Also, a note of warning. While carrying this large Ancistrus to the collecting bucket he flexed his cheek odontodes. They were large enough that when he flexed, the odontodes punctured my thumb. It did not hurt very much but did draw blood.
There are currently no exporters in Venezuela. The Ministry of Agriculture (which would issue permits) was shut down some years ago for lack of funding. There is an internal tropical fish trade that supplies pet stores in the larger Venezuelan cities. These collectors are, for the most part, located in southern Venezuela in and around Puerto Ayacucho. There is also at least one northern Venezuelan collector because Corydoras aeneus, Hypostomus plecostomus, and other northern fishes are commonly available in Caracas pet stores. Why anyone would buy a fish that they can catch in a local ditch is beyond me, but then Florida pet stores sell guppies, mollies, and other fishes found in ditches all over the state. The few fishes that make it out of Venezuela are "smuggled" into Colombia and Brazil. This is one reason why we see the same fish assigned two L Numbers. One L Number assigned to the species as a Venezuelan fish and one as a Colombian fish. You can hardly call this real smuggling though, since the Orinoco is the border. It just depends on which bank you are collecting. As one Venezuelan official told me, "The permit cost is whatever customs decides to extort (if anything) from you on the way out." This would be fine with me except that you have no paperwork to accompany the fishes when they arrive in the U.S. or Europe. How do you obtain the necessary legal paperwork when these types of legal permits simply do not exist? The situation is better in Brazil, Peru, Ecuador and even Colombia and these countries bring in millions of dollars a year exporting a renewable resource. BTW, Ecuador has now become the largest collecting location for the Arius specie(s) sold as shark cats. The last time I was in Miami, I stopped at two large importers and all of their Arius were coming out of Ecuador. Ecuador has great potential for producing the next wave of "hot" fish, but transportation from the Amazon region (Rio Napo) to cities is still via a six-hour ride on a dirt road. I do believe we will see more tropicals from the coastal area of Ecuador in the next few years.
Had a great few days of collecting in Carabobo State and actually found another aquarist! I’ll write more on both later. I wanted to share some notes on various Venezuelan fishes based on conversations between German aquarist Norbert Flauger and myself. Norbert has been collecting in Venezuela for years and has collected both the Amazonas region and the Orinoco Delta (Amacuro).

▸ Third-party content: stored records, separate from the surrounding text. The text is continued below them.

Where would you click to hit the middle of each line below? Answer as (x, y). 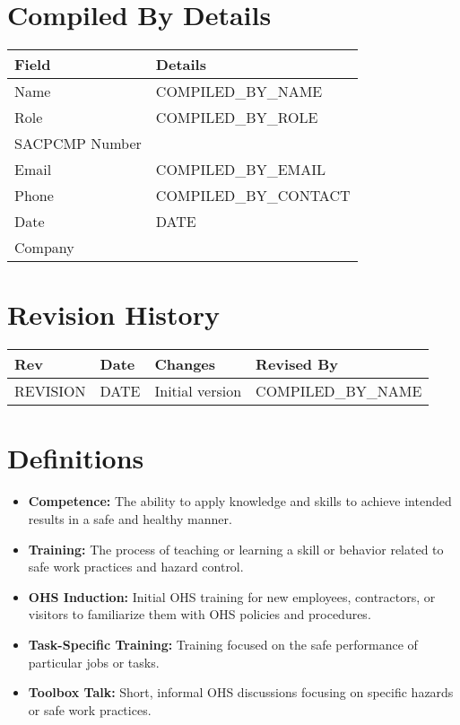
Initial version (198, 391)
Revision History (113, 314)
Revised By (297, 364)
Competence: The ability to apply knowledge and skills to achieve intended (240, 501)
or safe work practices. (90, 709)
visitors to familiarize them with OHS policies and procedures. (200, 614)
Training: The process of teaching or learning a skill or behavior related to (236, 549)
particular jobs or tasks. (94, 662)
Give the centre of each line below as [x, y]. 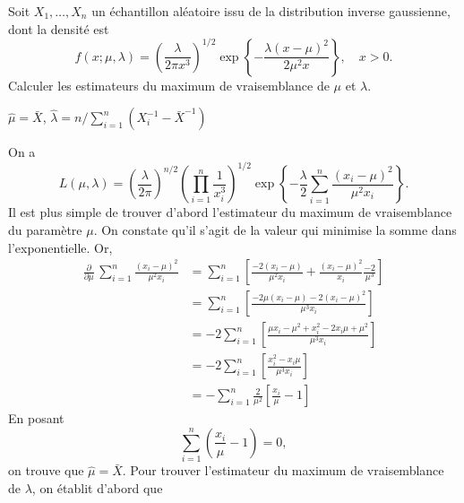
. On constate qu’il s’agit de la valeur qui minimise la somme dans [275, 229]
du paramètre [45, 229]
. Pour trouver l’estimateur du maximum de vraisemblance [283, 470]
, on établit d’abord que [97, 487]
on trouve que [46, 470]
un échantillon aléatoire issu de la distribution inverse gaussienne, [271, 11]
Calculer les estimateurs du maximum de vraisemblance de [169, 85]
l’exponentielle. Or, [60, 247]
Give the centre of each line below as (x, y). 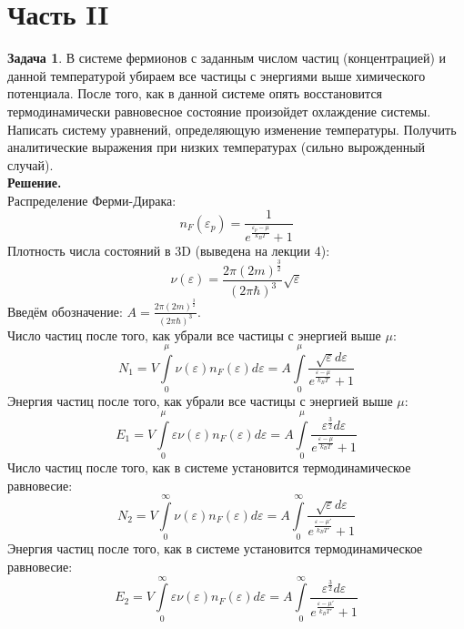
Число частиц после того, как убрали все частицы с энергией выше (194, 335)
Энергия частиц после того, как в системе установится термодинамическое (215, 548)
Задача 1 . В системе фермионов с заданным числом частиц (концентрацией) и (227, 58)
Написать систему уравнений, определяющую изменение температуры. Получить (232, 129)
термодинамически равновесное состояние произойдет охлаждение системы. (219, 111)
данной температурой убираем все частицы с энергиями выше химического (217, 75)
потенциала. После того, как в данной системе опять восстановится (195, 93)
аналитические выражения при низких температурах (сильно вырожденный (217, 147)
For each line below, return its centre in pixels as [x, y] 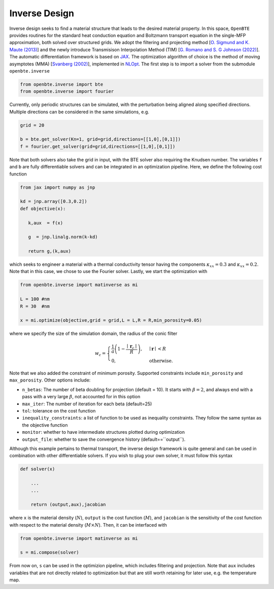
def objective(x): [43, 209]
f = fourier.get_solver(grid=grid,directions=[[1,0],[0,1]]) [98, 146]
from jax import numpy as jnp [58, 187]
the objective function [45, 425]
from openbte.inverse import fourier [67, 92]
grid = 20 [32, 125]
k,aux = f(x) [46, 223]
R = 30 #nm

Diamond Tetras: Originally described from the Lake Valencia area. Norbert said the last time he went collecting there he caught only a single individual. Two industrial parks have been constructed near the town of Valencia and have really contaminated the lake. The good news... Years ago Lake Valencia drained into the Rio Tuy system. I have found Diamond tetras in both the Rio Tuy and the Rio Guapo. I do not know how long the two populations have been separated, but it would be worth investigating if they have split into two species. Anyway, the Tuy and Guapo forms are very beautiful with more purple in the fins. The Valencia form has white edges to the fins.
Guppies: The farther west you go in Venezuela, the guppies get more blue/green coloring. To the east more red/orange. I do not know why, but this is a fact Norbert and I have both observed.
Corydoras aeneus "Black": is the form from the Llanos. The northern form is more green and the black form is found in the plains north of the Orinoco. Norbert has a beautiful collection of the black form.
LDA 2/ L 75/ L 124: Hypostomus "big spot" is found in the Amazonas State region near Puerto Ayacucho.
L 106/ L 122: The fish in the Aqualog book is similar to a species in the north of Venezuela.
The fish pictured in Baensch Atlas #4 is from Amazonas.
The southern fish has a deeply forked caudal and much more yellow. Norbert has collected the Amazonian form pictured in Baensch #4.
Panaque suttonorum: This fish is not gone. Exports were coming from Colombia and the river system was destroyed somehow (possibly pollution from a factory). However, this fish was described from Venezuela! We located some spots on the map where this fish should be. Sadly, this area is under guerrilla control so we will not be collecting there any time soon. Do not expect to see very many of these fish imported.
LDA 22: Found in Cojedes State near Tinaco. Also found in this system are Lamontichthys, Otocinclus, Rineloricaria, Ancistrus, Hypostomus, and others. A collecting trip will take place soon.
L 94/ L 123: is Aphanotorulus ammophilus which is common in Cojedes. The fish is actually correctly labeled on the poster that comes with the "Most Beautiful L Numbers" book published by Aqualog.
L 36: This fish greatly resembles the "common pleco" of the Tuy/ Guarico systems (see photos at planetcatfish). This is about as close to H. plecostomus as I have seen. Western Venezuela is supposed to have H. watwata, but I have not collected any.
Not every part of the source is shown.